The chief archivist will take an orange one, please.

Designer Henrik Thor-Larsen sits in his Egg Chair

Designer Henrik Thor-Larsen sits in his Egg Chair

(Images: press photos from ovalia.com.)

Sunrise, Sunset

A recent episode of the television series “Nova” revealed that scientists are only confident of one celestial alignment present at Stonehenge, dismissing all the claims in recent years of the structure being some sort of celestial observatory. Stonehenge’s main axis, a straight line through the entrance, points directly to sunrise on the summer solstice, the longest day of the year. This means that the back part of the axis points to sunset during the winter solstice, the shortest day of the year. But what does this say about why Stonehenge was built?

Archaeologist Michael Parker Pearson studied burial practices in Madagascar, where stone monuments are built to the dead. There, it is believed that stone belongs to the ancestors. The realm of the living belongs to perishable materials, like wood.

Pearson invited an archaeologist from Madagascar to visit Stonehenge. He immediately saw the monument as a meeting place to connect with the ancestors. The stones were linked to the ancestors and, indeed, the so-called blue stones, the smaller stones, had been transported from Wales, monuments to the dead, perhaps, that the people took with them when moving from Wales to the area around Stonehenge. But where was the place for the living?

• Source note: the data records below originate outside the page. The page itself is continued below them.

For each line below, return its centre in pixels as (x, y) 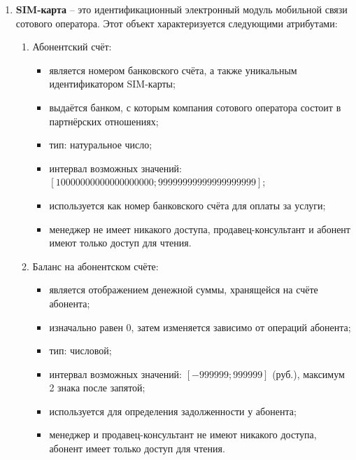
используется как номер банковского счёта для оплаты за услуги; (187, 205)
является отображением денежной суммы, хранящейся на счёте (184, 290)
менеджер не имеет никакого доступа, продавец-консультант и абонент (200, 229)
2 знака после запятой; (97, 388)
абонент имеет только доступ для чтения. (137, 448)
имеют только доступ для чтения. (120, 243)
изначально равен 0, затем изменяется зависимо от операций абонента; (200, 327)
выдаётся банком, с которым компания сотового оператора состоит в (195, 107)
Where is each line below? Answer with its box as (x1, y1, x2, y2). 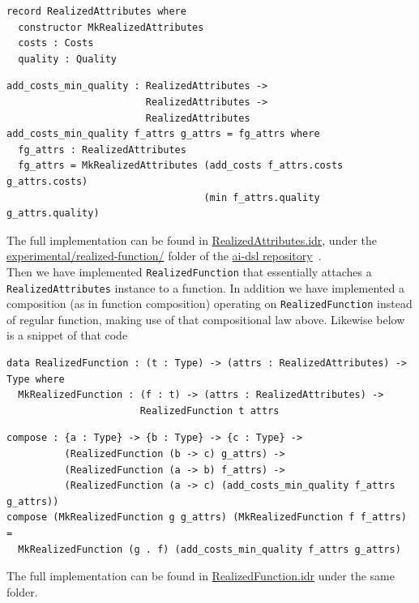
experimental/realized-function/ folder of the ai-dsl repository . (6, 247, 322, 264)
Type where (6, 373, 65, 385)
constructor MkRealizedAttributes (18, 21, 204, 33)
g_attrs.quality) (6, 207, 100, 220)
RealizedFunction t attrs (139, 404, 280, 417)
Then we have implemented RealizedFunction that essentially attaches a (6, 263, 372, 280)
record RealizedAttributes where (6, 6, 186, 17)
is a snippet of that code (6, 327, 128, 344)
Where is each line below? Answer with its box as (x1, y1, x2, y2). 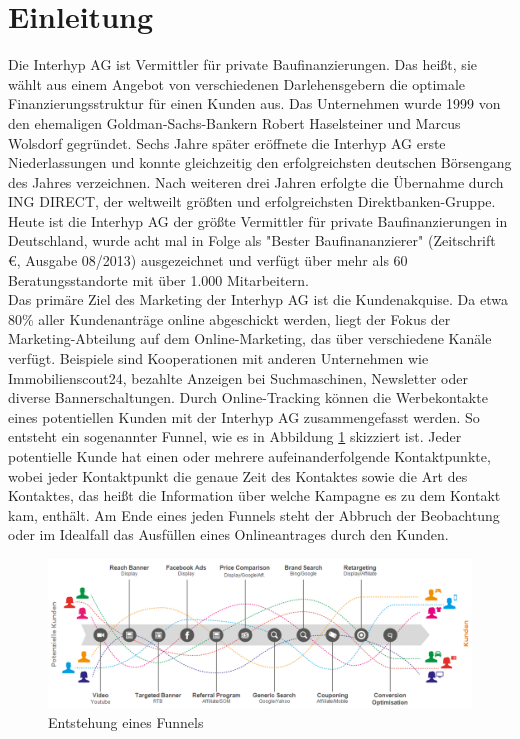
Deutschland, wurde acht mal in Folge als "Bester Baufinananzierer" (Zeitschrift (8, 230, 496, 251)
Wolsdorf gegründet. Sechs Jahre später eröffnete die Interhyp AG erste (8, 132, 446, 153)
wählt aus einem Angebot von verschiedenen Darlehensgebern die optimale (8, 73, 466, 94)
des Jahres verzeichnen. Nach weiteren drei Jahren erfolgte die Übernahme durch (8, 171, 504, 192)
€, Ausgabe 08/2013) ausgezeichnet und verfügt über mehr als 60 (8, 250, 408, 271)
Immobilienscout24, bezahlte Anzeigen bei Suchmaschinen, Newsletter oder (8, 367, 468, 388)
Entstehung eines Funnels (48, 711, 204, 732)
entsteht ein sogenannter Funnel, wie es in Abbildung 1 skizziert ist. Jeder (8, 426, 462, 447)
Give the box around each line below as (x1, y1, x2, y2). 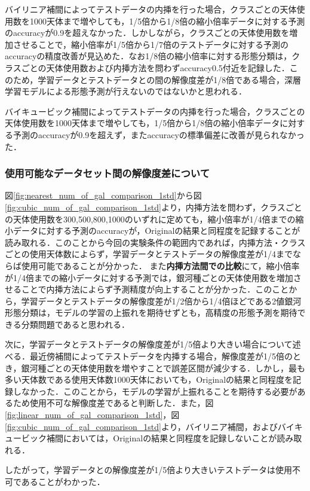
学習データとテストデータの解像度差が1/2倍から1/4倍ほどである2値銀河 (21, 294, 302, 307)
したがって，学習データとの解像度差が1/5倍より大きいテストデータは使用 (5, 463, 292, 476)
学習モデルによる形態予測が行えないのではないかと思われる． (5, 85, 247, 97)
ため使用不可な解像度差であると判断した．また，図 (13, 397, 214, 409)
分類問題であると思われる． (21, 318, 130, 330)
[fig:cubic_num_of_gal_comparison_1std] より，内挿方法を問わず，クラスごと (5, 200, 302, 213)
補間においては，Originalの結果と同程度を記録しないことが (46, 432, 277, 444)
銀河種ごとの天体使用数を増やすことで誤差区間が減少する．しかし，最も (21, 361, 306, 374)
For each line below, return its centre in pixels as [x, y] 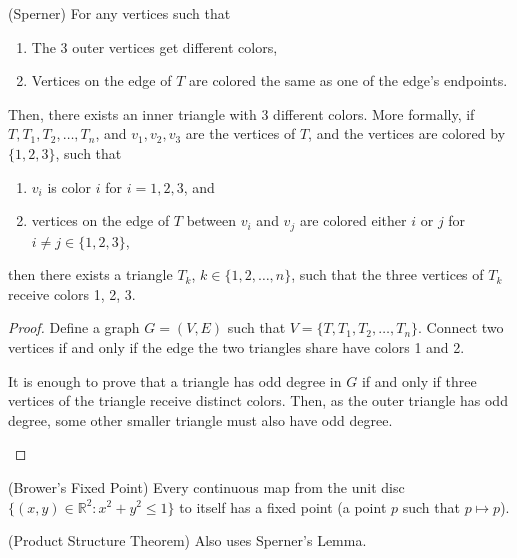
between [211, 220]
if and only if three [419, 380]
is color [69, 186]
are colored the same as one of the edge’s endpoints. [348, 80]
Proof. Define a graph [74, 327]
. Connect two [461, 327]
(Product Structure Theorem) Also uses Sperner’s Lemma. [187, 540]
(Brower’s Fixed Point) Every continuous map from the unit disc [206, 486]
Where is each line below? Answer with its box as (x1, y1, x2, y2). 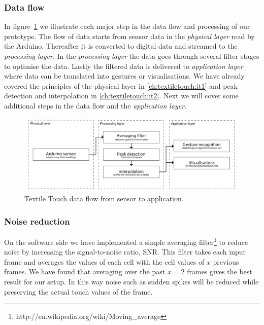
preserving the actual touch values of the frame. (4, 286, 153, 297)
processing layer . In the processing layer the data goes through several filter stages (4, 51, 259, 61)
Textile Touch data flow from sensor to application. (24, 193, 184, 204)
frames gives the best (187, 266, 252, 277)
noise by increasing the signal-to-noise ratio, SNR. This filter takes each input (4, 246, 246, 257)
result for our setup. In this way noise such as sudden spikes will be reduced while (4, 276, 259, 286)
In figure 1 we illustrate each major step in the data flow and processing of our (4, 21, 250, 31)
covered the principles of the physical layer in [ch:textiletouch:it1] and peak (4, 80, 238, 91)
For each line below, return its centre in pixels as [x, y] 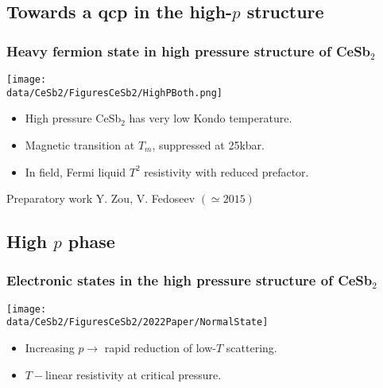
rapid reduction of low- [160, 347]
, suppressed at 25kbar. [208, 144]
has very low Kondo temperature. [211, 118]
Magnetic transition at [80, 144]
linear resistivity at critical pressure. [133, 374]
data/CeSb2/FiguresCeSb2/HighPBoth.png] [115, 93]
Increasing [50, 347]
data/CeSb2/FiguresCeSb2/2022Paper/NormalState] [137, 322]
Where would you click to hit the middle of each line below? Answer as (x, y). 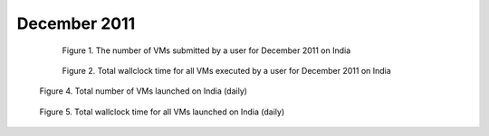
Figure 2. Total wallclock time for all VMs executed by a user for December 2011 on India (226, 70)
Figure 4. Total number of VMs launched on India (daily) (144, 91)
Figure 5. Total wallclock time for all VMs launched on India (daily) (162, 112)
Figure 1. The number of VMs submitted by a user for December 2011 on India (206, 50)
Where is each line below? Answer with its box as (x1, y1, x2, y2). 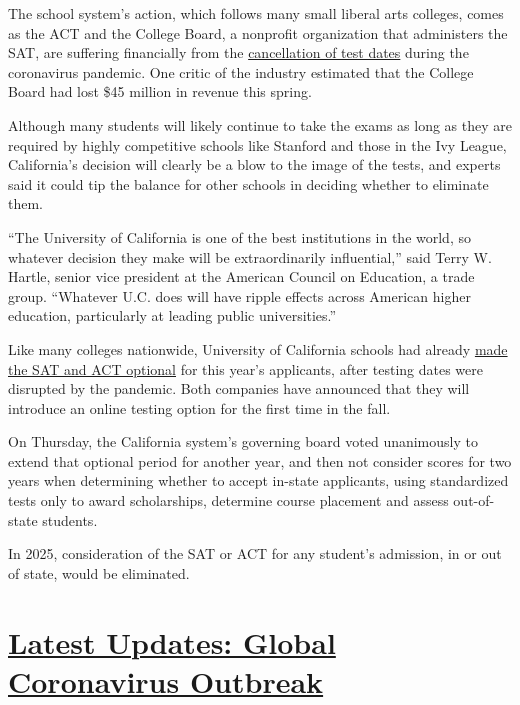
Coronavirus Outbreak (8, 660, 324, 701)
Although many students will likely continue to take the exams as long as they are (8, 114, 512, 135)
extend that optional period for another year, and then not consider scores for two (8, 450, 512, 471)
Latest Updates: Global (8, 621, 336, 662)
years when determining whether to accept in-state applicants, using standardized (8, 470, 509, 491)
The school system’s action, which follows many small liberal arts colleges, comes (8, 3, 504, 23)
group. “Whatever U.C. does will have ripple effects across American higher (8, 285, 471, 306)
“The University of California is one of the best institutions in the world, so (8, 226, 471, 247)
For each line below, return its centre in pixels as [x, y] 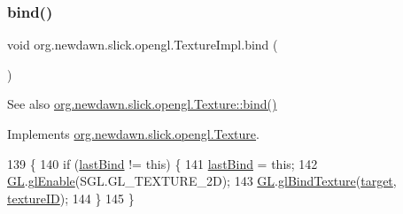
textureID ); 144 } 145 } [71, 198]
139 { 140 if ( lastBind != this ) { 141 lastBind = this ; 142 [163, 163]
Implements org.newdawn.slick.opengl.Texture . [133, 134]
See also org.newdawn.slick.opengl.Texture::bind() [142, 104]
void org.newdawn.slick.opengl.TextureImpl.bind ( [143, 45]
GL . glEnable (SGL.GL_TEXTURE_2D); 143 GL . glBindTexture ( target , [202, 181]
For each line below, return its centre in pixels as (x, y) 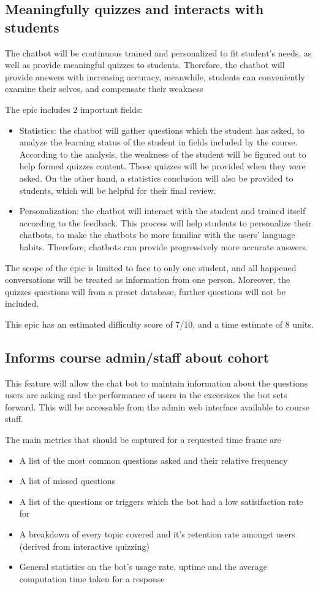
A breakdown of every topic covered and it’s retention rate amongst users (157, 534)
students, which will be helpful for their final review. (118, 190)
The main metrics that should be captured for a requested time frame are (143, 440)
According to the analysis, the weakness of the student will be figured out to (163, 154)
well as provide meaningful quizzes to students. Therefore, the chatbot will (145, 65)
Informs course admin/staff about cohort (137, 357)
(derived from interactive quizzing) (84, 546)
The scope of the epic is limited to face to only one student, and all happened (151, 267)
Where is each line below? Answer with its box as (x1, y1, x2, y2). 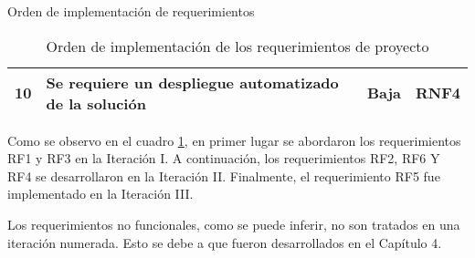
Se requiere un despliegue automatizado (46, 71, 339, 93)
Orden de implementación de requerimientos (7, 2, 255, 20)
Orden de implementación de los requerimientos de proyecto (46, 35, 429, 57)
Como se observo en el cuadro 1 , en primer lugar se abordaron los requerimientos (7, 130, 461, 150)
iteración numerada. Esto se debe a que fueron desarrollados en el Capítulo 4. (7, 232, 442, 252)
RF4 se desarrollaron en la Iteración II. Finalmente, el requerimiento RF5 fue (7, 166, 440, 185)
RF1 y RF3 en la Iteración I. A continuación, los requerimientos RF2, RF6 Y (7, 149, 440, 168)
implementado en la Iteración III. (7, 184, 194, 203)
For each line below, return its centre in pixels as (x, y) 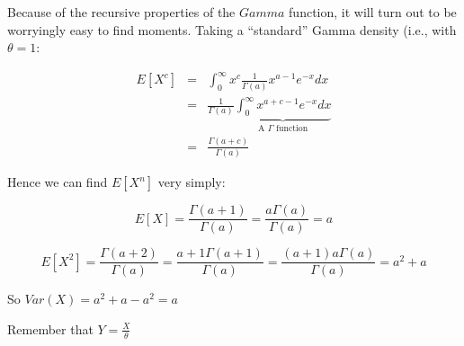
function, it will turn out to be (373, 12)
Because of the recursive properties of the (121, 12)
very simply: (192, 182)
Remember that (50, 328)
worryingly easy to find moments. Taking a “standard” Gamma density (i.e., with (232, 29)
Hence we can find (58, 182)
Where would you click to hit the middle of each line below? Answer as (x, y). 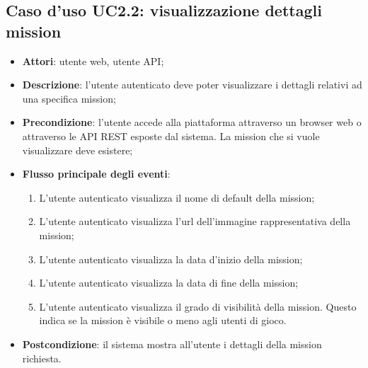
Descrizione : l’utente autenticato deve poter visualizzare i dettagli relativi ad (192, 85)
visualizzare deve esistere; (77, 150)
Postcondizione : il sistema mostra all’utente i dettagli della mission (172, 344)
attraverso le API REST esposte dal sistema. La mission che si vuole (171, 136)
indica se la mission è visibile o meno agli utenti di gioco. (163, 320)
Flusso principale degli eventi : (96, 174)
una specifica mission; (69, 98)
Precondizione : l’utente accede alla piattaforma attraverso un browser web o (192, 122)
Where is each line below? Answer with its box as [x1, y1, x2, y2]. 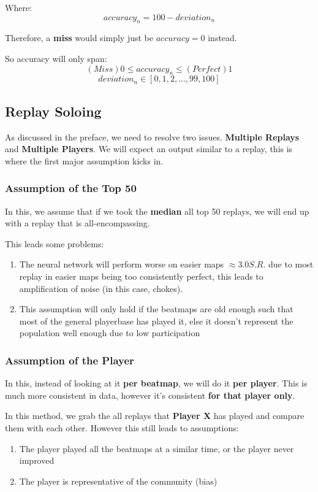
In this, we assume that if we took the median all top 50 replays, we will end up [5, 204, 309, 217]
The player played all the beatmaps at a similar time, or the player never [19, 442, 294, 455]
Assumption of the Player [5, 352, 134, 367]
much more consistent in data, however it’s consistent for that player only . [5, 388, 295, 401]
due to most [268, 258, 314, 271]
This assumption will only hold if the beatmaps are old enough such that [19, 302, 293, 315]
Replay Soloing [5, 101, 102, 120]
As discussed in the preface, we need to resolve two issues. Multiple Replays [5, 130, 300, 143]
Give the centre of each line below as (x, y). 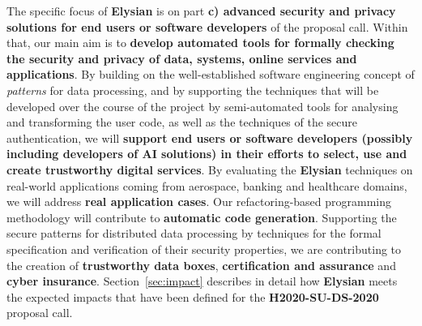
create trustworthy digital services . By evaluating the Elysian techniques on (210, 169)
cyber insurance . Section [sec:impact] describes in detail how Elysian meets (202, 281)
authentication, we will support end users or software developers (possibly (210, 137)
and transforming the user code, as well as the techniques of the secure (182, 122)
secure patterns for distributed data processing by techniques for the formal (194, 233)
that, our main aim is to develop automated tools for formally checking (200, 43)
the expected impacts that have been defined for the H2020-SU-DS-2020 (193, 296)
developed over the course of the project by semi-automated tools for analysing (202, 106)
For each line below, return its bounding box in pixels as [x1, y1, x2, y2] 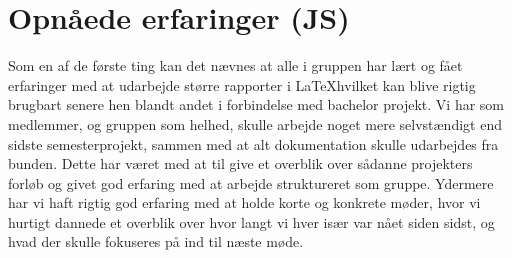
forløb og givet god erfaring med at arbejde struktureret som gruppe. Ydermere [8, 172, 494, 193]
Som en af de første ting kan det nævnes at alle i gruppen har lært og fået [8, 55, 463, 76]
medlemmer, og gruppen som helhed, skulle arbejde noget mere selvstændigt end [8, 113, 502, 134]
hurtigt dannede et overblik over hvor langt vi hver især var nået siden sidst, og [8, 211, 495, 232]
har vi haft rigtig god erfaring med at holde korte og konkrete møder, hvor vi [8, 192, 481, 213]
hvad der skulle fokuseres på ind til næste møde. [8, 231, 304, 252]
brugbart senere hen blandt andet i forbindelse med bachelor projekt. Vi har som [8, 94, 504, 115]
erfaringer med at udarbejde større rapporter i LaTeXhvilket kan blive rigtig [8, 74, 476, 95]
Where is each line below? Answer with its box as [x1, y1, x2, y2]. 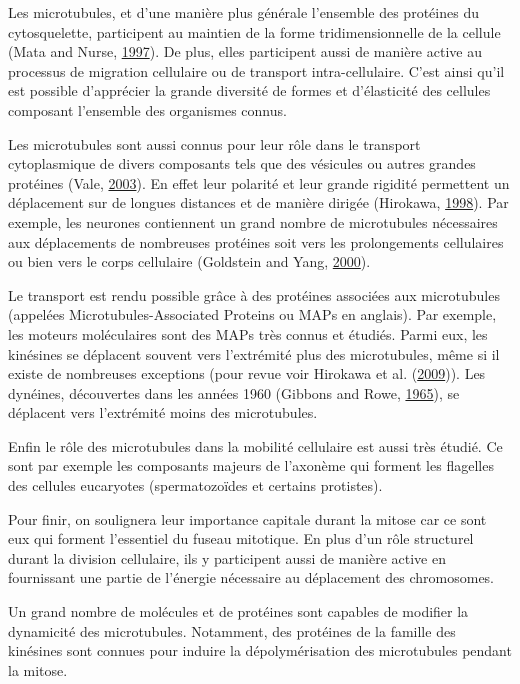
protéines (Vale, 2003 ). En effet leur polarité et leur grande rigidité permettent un [8, 172, 510, 193]
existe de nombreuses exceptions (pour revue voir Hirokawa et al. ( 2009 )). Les [8, 363, 486, 384]
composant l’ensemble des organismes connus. [8, 99, 287, 120]
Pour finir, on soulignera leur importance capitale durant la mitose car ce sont [8, 508, 487, 529]
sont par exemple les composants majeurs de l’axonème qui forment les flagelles [8, 455, 494, 476]
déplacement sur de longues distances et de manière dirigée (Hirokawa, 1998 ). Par [8, 192, 509, 213]
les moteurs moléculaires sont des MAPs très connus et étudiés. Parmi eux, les [8, 323, 488, 344]
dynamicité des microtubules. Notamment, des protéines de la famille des [8, 620, 456, 641]
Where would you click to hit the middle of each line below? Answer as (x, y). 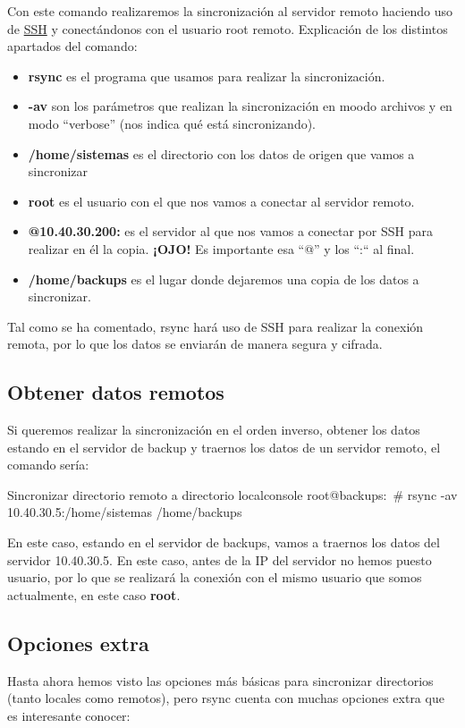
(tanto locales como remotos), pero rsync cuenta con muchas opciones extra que (226, 698)
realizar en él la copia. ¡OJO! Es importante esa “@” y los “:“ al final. (221, 248)
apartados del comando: (72, 46)
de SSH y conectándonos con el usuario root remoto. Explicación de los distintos (228, 28)
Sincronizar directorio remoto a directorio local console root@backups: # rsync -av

Two miles north of Stonehenge are the remnants of another henge, this one made of timber. It is identical in size to Stonehenge. The post holes were found where timbers were placed. On the morning of the winter solstice the front axis of the timber circle aligns to the rising sun, while at the end of that day the back of Stonehenge frames the setting sun. During the summer solstice, the front of Stonehenge aligns with the sunrise while the rear axis at the timber circle aligns with sunset. Cremated remains have been found at Stonehenge. At the timber circle, there is evidence of a yearly celebration. One circle is for the dead; the other is for the living.

Beyond giving the chief archivist the heebie-jeebies for one more mystery of the world to be so logically solved – why did that photo of the Loch Ness Monster have to turn out to be a hoax? and wasn’t it already so completely obvious from the footage that it was the skin of the Hindenburg that so rapidly spread the fire? – what does this mean for Heliopoli, which is oh-so-similarly a monument to a belief system long dead, whose buildings stand sentinel over a past we cannot grasp?

Heliopoli has no alignment to the solstices, but it is telling that the Sun Disk Monolith rotates slowly throughout the year so that it is always aligned with the sunset. There are perhaps two kinds of people in the world, those who prefer sunrise to sunset, and vice versa. But there can be no denying the power of sunset in Heliopoli when standing in the Central Plaza and the amber, autumnal light comes shattering down the avenues to ring against the bronze disk in the monolith.

The buildings are blue with coming twilight, sparkling and bright. The surface of the plaza shines for one last time in the day. There is a chill in the air. The sunset delivers – mysteriously, curiously – a devastating form of homesickness.

But the question remains: Was Heliopoli built for the living … or the dead?